Showing posts with label Gobekli Tepe. Show all posts
Showing posts with label Gobekli Tepe. Show all posts

Monday, November 27, 2023

The Shigur Idol

 



The Shigur Idol was found in a Russian peat bog in the 1890s and is the world's oldest wooden statue, dated to around 9000 BC, making it roughly contemporary with Gobekli Tepe. The idol or totem originally stood over 17 feet high but is now shorter, 9.2 feet, thanks to pieces lost during the Red Terror.

What a remarkable relic of prehistory and as with Gobekli Tepe, proof that 9000 BC humans were rather more than bark scraping nut gatherers. Were they the successors of of a previous civilization, one that had been destroyed by cataclysm and flood? Possibly, and all you Younger Dryas experts can chime in.




In the meanwhile, behold the face of the idol and ask, what were they thinking? We don't know but I tell you this, it wasn't Christian.

Your Ante-Deluvian Pal,

LSP

Thursday, November 17, 2022

Karahan Tepe

 



Everyone's familiar with Gobekli Tepe, the astonishingly ancient megalithic temple in Turkey originally excavated by Klaus Schmidt from 1995-2014. But we're less familiar with Karahan Tepe, 46 km south east of Gobekli Tepe and equally ancient, being some 11,500 years old, maybe older.

Both sites are remarkable for their extreme age, being built at the end end of the Younger Dryas and the dawning of the Holocene Age, at a time archeologists assumed humans were hunter gatherers and incapable of monumental architecture.




It's a fair assumption. In the absence of any evidence to the contrary, what were humans doing beyond drawing pictograms on cave walls, gnawing bark, collecting roots, berries and, if they were lucky, driving the odd bison off a cliff. They were like, so the theory went, North American Indians or their equivalents in Africa.

Gobekli Tepe and now Karahan Tepe change all that. These prehistoric humans were well capable of monumental architecture and art, to say nothing of astronomy. They were clearly much more advanced than supposed. For that matter, were they, in fact, hunter gatherers who came together to build and then settled in one place with agriculture and civic life rising in the wake, or the other way around or both?




We don't know, but we do know this. The larger sculpted stones of the "T-Builders" at Gobleki Tepe weighed around 15 tons and these are the earliest, dating to approximately 9,500 BC, apparently the same holds true for Karahan Tepe. Later structures at both sites are smaller, with older construction being back-filled and replaced by lesser architecture. What does this suggest?

Shockingly, that the earlier builders were more advanced as a civilization than their descendants. They initiated the building and did so massively, later generations didn't. This implies a civilization in decline, for whatever reason, and begs the question, who were the original builders and what did they come from?

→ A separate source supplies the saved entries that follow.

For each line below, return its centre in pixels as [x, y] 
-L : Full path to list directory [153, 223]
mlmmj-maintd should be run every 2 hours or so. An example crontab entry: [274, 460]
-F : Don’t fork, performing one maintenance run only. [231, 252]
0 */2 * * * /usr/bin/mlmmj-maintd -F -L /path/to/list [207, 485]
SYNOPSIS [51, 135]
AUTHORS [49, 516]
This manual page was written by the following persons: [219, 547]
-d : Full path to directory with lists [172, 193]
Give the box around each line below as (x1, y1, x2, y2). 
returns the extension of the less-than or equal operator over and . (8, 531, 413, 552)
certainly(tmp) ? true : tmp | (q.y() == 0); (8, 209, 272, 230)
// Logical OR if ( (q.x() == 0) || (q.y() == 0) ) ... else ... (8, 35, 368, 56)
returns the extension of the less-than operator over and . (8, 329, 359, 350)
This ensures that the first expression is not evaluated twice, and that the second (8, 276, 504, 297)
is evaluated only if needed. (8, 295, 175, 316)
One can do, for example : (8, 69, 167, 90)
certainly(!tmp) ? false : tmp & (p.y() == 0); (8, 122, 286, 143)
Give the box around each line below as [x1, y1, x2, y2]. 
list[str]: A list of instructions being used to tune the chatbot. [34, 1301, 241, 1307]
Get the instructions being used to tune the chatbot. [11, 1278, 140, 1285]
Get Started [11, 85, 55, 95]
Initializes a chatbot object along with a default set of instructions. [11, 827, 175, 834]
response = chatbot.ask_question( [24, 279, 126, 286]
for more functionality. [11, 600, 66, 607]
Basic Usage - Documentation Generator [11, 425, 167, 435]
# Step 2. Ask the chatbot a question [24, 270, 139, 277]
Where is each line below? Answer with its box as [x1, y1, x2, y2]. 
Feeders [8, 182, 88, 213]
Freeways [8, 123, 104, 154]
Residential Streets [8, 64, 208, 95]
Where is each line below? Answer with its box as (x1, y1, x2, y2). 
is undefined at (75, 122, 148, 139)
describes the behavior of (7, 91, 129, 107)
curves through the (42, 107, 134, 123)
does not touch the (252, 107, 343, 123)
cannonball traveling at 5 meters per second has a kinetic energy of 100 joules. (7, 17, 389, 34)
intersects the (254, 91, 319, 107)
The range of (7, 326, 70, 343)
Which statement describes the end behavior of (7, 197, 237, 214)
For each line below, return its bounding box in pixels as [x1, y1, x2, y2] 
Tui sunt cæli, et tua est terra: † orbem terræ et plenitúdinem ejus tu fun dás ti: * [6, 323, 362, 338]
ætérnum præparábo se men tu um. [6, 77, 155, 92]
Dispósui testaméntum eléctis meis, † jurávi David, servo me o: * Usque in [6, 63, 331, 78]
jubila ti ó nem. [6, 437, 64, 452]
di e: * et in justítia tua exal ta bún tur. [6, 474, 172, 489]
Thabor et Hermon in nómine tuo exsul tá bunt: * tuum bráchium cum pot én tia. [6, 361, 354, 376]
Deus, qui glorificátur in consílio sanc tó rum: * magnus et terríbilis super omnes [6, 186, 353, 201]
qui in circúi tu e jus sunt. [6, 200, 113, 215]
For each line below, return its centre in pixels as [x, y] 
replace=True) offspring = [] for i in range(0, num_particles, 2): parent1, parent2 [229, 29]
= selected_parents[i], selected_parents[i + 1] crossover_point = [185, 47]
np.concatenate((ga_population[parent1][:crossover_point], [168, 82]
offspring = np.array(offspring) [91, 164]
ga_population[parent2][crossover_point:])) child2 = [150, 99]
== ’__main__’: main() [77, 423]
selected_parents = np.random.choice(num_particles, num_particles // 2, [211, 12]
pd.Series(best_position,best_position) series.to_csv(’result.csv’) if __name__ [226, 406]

It's tempting to imagine an architectural people, and all that goes with it, somehow surviving the Younger Dryas glacial period and emerging in diminished form in what we now call Turkey as the climate mercifully warmed.

But again, we don't know, and with apologies to Graham Hancock, there's precious little evidence. That said, wouldn't it be strange if humanity, whose origins keep getting pushed back into the mists of prehistory, weren't able in hundreds and thousands of years to move beyond rock chucking and grubbing for roots to something better? An antedeluvian megalithic civilization of which little if anything remains, except their heirs in Anatolia around 11,500 BC.




Well, that's as maybe. Perhaps there's a parable in Gobekli Tepe and its twin at Karahan. Viz. They devolved.

Antedeluvia Forever,

LSP

Wednesday, September 30, 2020

Joe Biden Urfa Man

 



Did you watch last night's presidential debate? If so, you may have noticed the Grim Creeper's uncanny resemblance to Urfa Man. It was the eyes, staring out at you like dark, soulless obsidian.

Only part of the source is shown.